DATASET CONTENT

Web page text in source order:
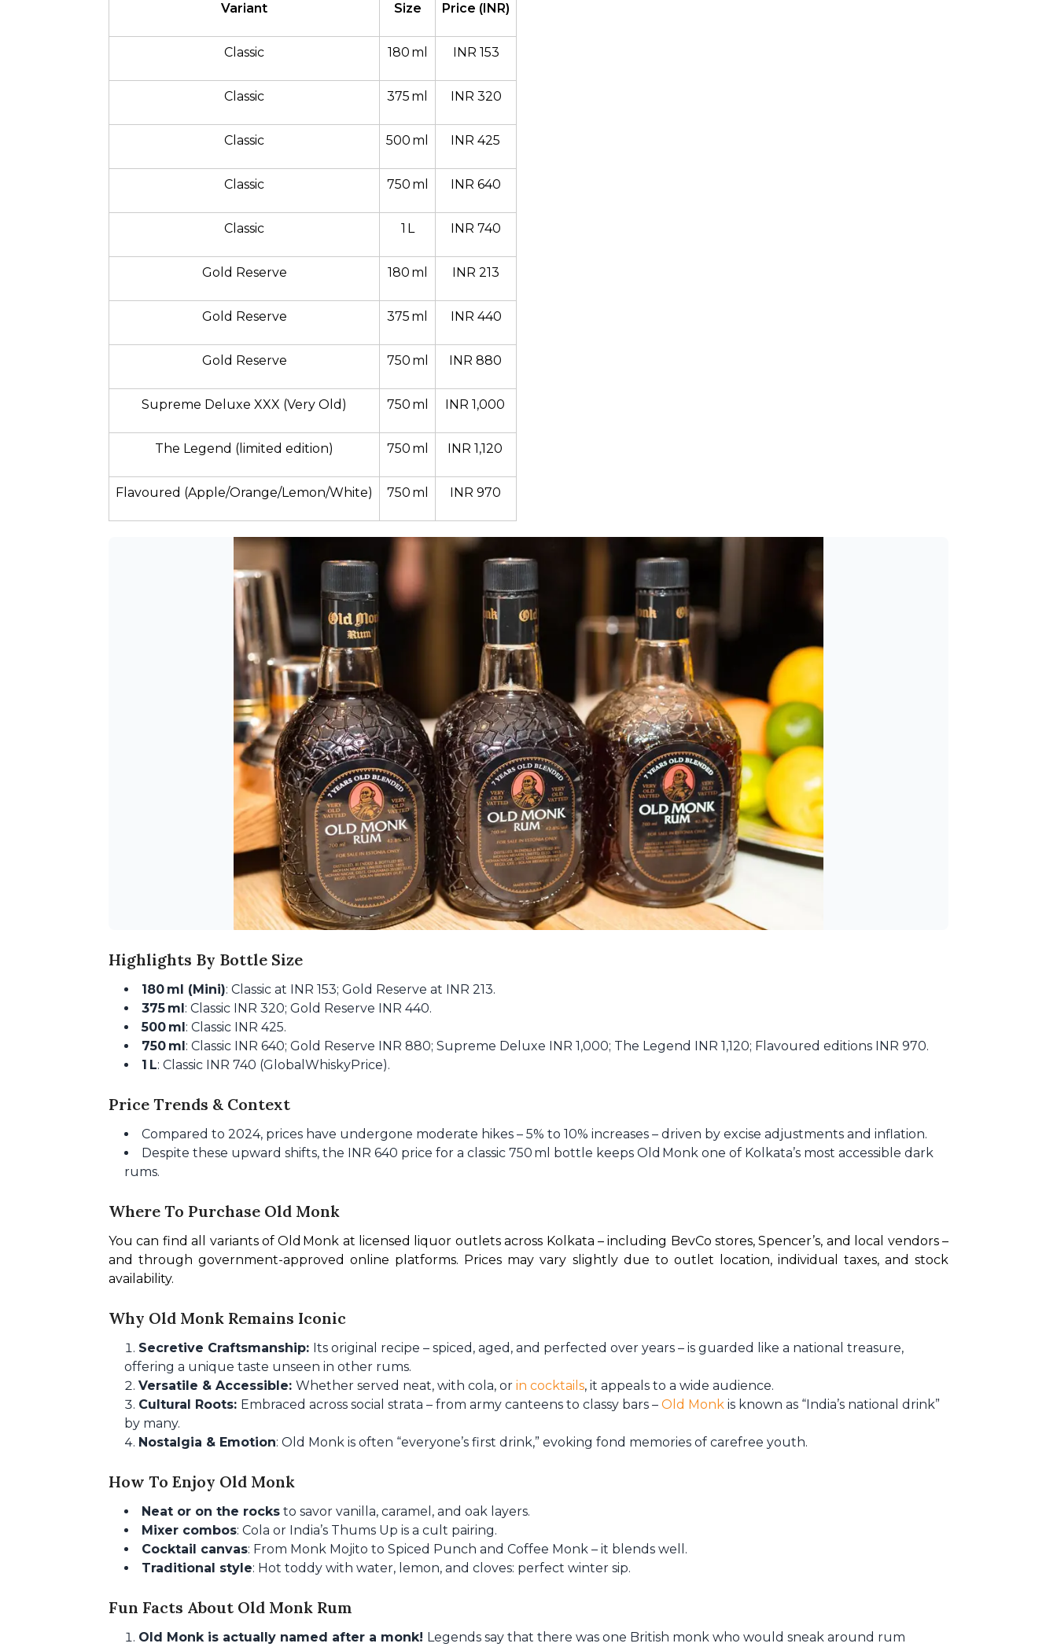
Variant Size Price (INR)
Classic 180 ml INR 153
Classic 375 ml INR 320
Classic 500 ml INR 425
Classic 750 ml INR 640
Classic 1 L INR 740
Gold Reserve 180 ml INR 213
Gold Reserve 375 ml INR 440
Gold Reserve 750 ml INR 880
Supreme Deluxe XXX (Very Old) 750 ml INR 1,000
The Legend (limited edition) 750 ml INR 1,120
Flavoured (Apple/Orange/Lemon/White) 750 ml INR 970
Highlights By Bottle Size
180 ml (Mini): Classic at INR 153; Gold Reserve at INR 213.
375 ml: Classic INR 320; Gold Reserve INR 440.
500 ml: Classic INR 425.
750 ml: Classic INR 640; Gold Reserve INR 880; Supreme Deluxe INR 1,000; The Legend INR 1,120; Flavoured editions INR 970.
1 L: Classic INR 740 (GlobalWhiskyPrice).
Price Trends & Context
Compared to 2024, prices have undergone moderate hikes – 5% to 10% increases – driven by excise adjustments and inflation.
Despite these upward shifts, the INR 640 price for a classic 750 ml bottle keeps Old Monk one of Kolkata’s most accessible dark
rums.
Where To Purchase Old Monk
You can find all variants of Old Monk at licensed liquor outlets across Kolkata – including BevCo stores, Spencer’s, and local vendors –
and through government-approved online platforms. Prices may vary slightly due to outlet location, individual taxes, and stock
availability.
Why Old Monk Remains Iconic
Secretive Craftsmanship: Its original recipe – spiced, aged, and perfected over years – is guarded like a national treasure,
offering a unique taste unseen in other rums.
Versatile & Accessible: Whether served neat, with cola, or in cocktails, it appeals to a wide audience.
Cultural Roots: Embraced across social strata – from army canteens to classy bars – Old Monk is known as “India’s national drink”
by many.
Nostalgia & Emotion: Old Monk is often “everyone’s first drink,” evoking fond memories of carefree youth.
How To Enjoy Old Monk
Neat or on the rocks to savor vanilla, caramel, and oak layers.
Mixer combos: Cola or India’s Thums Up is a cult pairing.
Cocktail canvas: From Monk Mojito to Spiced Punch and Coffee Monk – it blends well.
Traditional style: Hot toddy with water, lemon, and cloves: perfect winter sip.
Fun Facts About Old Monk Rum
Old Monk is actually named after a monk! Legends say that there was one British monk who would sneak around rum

EXERCISE INSTRUCTIONS
Reproduce every entry exactly, but omit each picture.

SOLUTION TO THIS EXERCISE
Web page text in source order:
Variant Size Price (INR)
Classic 180 ml INR 153
Classic 375 ml INR 320
Classic 500 ml INR 425
Classic 750 ml INR 640
Classic 1 L INR 740
Gold Reserve 180 ml INR 213
Gold Reserve 375 ml INR 440
Gold Reserve 750 ml INR 880
Supreme Deluxe XXX (Very Old) 750 ml INR 1,000
The Legend (limited edition) 750 ml INR 1,120
Flavoured (Apple/Orange/Lemon/White) 750 ml INR 970
Highlights By Bottle Size
180 ml (Mini): Classic at INR 153; Gold Reserve at INR 213.
375 ml: Classic INR 320; Gold Reserve INR 440.
500 ml: Classic INR 425.
750 ml: Classic INR 640; Gold Reserve INR 880; Supreme Deluxe INR 1,000; The Legend INR 1,120; Flavoured editions INR 970.
1 L: Classic INR 740 (GlobalWhiskyPrice).
Price Trends & Context
Compared to 2024, prices have undergone moderate hikes – 5% to 10% increases – driven by excise adjustments and inflation.
Despite these upward shifts, the INR 640 price for a classic 750 ml bottle keeps Old Monk one of Kolkata’s most accessible dark
rums.
Where To Purchase Old Monk
You can find all variants of Old Monk at licensed liquor outlets across Kolkata – including BevCo stores, Spencer’s, and local vendors –
and through government-approved online platforms. Prices may vary slightly due to outlet location, individual taxes, and stock
availability.
Why Old Monk Remains Iconic
Secretive Craftsmanship: Its original recipe – spiced, aged, and perfected over years – is guarded like a national treasure,
offering a unique taste unseen in other rums.
Versatile & Accessible: Whether served neat, with cola, or in cocktails, it appeals to a wide audience.
Cultural Roots: Embraced across social strata – from army canteens to classy bars – Old Monk is known as “India’s national drink”
by many.
Nostalgia & Emotion: Old Monk is often “everyone’s first drink,” evoking fond memories of carefree youth.
How To Enjoy Old Monk
Neat or on the rocks to savor vanilla, caramel, and oak layers.
Mixer combos: Cola or India’s Thums Up is a cult pairing.
Cocktail canvas: From Monk Mojito to Spiced Punch and Coffee Monk – it blends well.
Traditional style: Hot toddy with water, lemon, and cloves: perfect winter sip.
Fun Facts About Old Monk Rum
Old Monk is actually named after a monk! Legends say that there was one British monk who would sneak around rum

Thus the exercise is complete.